PROBLEM:
Copy out every line from the records that includes "data".

THE RECORDS:
Start of Block

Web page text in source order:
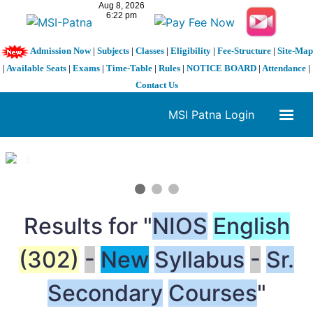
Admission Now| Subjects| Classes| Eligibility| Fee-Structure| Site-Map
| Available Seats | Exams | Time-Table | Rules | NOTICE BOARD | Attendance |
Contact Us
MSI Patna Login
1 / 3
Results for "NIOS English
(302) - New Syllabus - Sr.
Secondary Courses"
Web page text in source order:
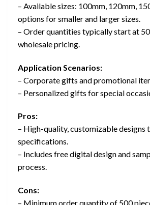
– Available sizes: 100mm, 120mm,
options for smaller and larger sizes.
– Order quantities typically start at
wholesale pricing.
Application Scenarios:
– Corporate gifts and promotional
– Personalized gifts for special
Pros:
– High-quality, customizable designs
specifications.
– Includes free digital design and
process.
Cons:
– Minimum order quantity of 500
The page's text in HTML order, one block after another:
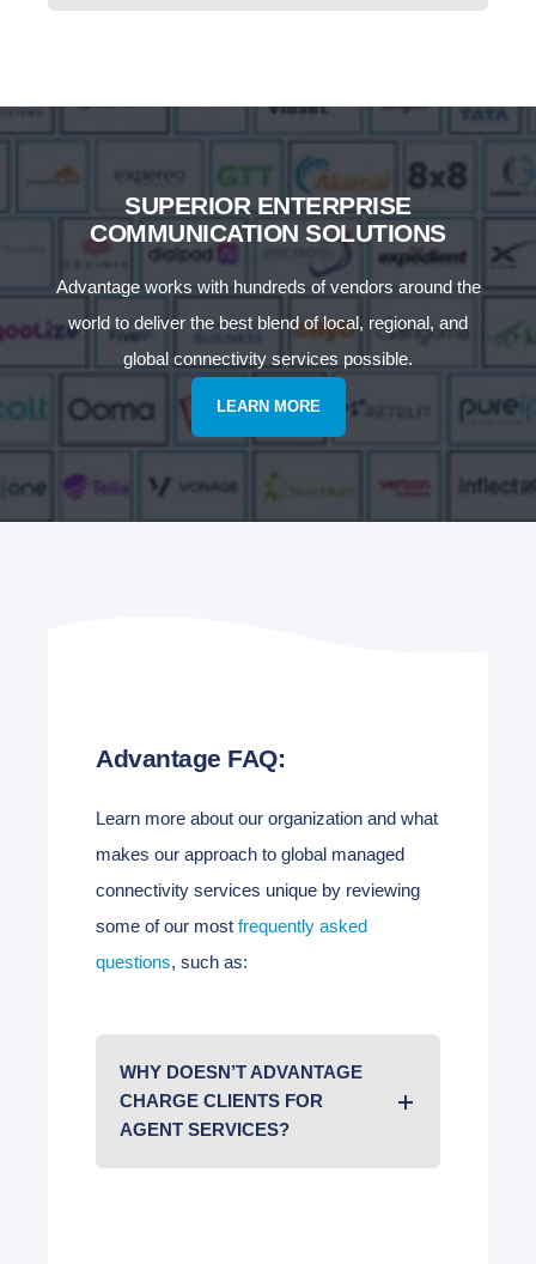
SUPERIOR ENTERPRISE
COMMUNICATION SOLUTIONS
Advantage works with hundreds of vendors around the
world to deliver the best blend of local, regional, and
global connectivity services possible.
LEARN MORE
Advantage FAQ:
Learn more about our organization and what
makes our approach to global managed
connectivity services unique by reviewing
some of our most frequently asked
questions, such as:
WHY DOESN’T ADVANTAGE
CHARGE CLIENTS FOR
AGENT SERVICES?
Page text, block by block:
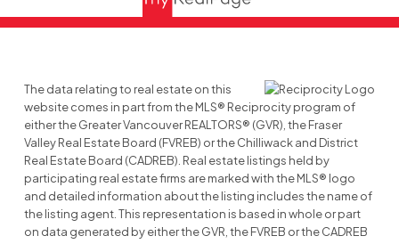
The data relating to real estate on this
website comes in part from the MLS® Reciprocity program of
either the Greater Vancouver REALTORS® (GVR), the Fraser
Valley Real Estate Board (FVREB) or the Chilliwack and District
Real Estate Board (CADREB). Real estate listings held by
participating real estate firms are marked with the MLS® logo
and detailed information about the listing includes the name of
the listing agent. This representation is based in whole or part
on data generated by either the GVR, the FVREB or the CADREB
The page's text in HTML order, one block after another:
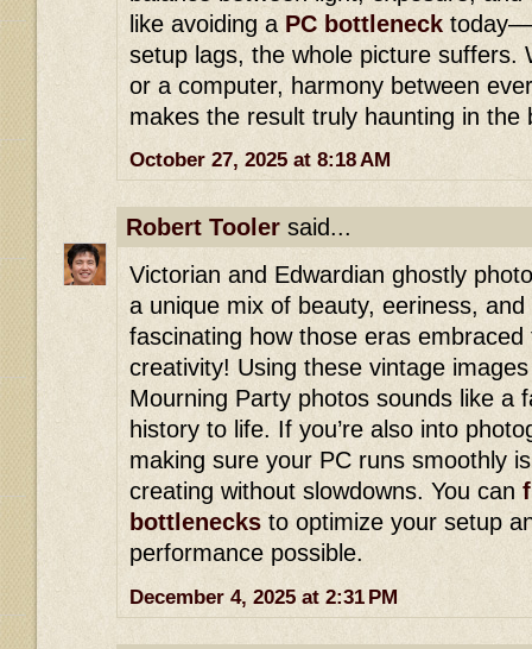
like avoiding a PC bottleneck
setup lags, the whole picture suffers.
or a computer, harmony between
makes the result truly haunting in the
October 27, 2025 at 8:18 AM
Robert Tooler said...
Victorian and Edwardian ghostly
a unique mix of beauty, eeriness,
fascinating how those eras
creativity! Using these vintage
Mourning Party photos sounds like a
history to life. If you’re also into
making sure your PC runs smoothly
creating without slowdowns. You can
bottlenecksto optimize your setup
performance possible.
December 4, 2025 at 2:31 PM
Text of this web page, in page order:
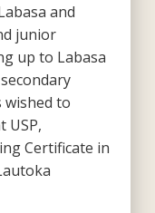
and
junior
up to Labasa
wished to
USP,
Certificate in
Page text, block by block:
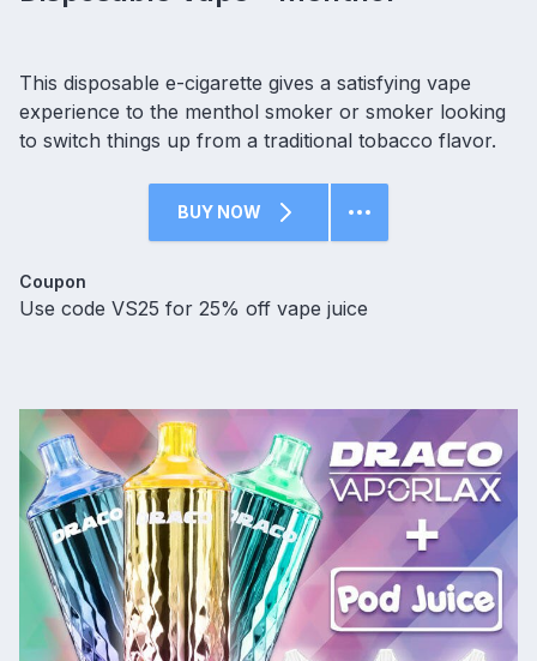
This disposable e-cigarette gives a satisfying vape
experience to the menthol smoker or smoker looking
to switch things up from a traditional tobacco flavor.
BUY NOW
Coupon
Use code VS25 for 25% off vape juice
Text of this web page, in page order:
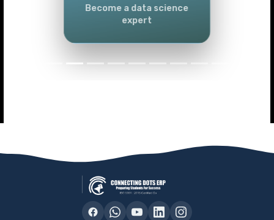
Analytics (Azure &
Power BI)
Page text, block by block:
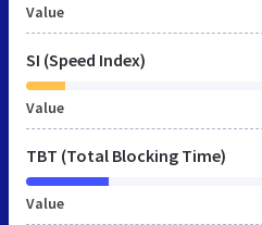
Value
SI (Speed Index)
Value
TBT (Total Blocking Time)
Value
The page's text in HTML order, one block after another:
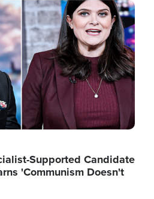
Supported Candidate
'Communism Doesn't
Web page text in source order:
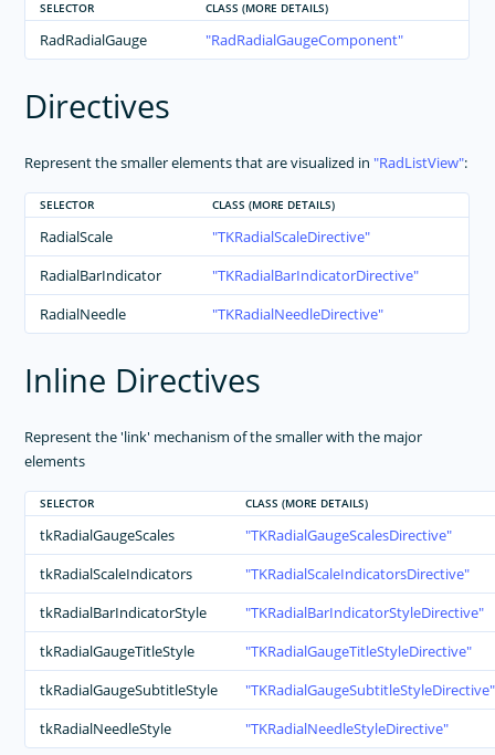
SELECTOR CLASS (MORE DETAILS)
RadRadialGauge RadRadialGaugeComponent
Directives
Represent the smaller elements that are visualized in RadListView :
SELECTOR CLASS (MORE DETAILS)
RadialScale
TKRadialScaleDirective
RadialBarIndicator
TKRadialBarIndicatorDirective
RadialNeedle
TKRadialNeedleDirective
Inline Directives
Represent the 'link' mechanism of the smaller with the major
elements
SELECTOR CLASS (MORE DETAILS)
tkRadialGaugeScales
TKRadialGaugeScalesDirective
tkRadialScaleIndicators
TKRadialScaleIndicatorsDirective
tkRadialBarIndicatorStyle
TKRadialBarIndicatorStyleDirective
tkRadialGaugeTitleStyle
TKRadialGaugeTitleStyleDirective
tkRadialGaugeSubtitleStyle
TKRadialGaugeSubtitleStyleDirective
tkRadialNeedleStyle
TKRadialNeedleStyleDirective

End of Block

RESPONSE AREA:
The data relating to real estate on this
on data generated by either the GVR, the FVREB or the CADREB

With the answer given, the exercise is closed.